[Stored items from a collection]
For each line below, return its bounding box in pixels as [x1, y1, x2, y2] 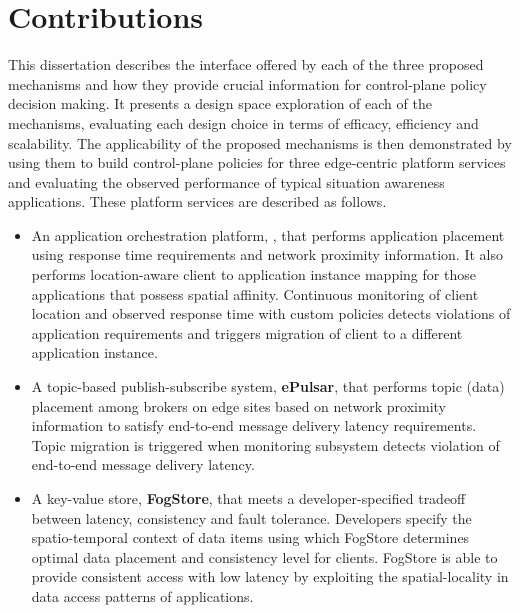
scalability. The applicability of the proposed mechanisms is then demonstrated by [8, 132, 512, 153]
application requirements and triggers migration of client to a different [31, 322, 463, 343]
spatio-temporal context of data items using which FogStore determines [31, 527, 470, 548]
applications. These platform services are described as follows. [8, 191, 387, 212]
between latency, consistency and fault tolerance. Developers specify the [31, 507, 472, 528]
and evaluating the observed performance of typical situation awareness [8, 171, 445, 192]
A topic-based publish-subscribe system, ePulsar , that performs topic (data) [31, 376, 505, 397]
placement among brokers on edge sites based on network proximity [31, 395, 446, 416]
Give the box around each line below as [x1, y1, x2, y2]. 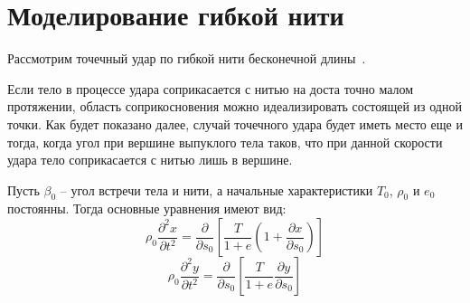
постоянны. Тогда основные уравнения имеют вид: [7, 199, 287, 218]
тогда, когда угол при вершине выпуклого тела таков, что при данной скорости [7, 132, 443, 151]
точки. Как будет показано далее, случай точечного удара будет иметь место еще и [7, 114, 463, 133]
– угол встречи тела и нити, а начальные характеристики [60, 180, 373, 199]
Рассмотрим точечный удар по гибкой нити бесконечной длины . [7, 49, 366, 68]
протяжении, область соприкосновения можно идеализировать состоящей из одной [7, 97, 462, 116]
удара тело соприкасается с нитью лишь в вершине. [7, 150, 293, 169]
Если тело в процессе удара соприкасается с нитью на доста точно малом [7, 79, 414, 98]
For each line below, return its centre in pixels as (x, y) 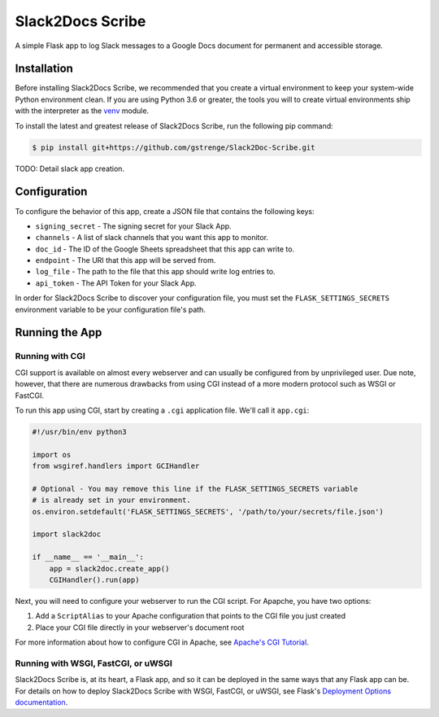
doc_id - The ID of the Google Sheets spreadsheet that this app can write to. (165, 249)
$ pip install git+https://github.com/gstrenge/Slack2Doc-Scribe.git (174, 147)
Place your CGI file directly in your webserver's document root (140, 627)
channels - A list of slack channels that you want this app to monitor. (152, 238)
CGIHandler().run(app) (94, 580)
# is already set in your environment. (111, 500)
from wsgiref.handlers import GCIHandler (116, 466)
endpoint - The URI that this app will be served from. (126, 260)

#### Task statement:
While skipping the pictures, transcribe the data above from the line showing "scalability. The applicability" through the line showing "Рассмотрим точечный удар", exactly and with both ends.

#### Answer to the exercise:
scalability. The applicability of the proposed mechanisms is then demonstrated by [8, 132, 512, 153]
application requirements and triggers migration of client to a different [31, 322, 463, 343]
spatio-temporal context of data items using which FogStore determines [31, 527, 470, 548]
applications. These platform services are described as follows. [8, 191, 387, 212]
between latency, consistency and fault tolerance. Developers specify the [31, 507, 472, 528]
and evaluating the observed performance of typical situation awareness [8, 171, 445, 192]
A topic-based publish-subscribe system, ePulsar , that performs topic (data) [31, 376, 505, 397]
placement among brokers on edge sites based on network proximity [31, 395, 446, 416]
Give the box around each line below as [x1, y1, x2, y2]. 
постоянны. Тогда основные уравнения имеют вид: [7, 199, 287, 218]
тогда, когда угол при вершине выпуклого тела таков, что при данной скорости [7, 132, 443, 151]
точки. Как будет показано далее, случай точечного удара будет иметь место еще и [7, 114, 463, 133]
– угол встречи тела и нити, а начальные характеристики [60, 180, 373, 199]
Рассмотрим точечный удар по гибкой нити бесконечной длины . [7, 49, 366, 68]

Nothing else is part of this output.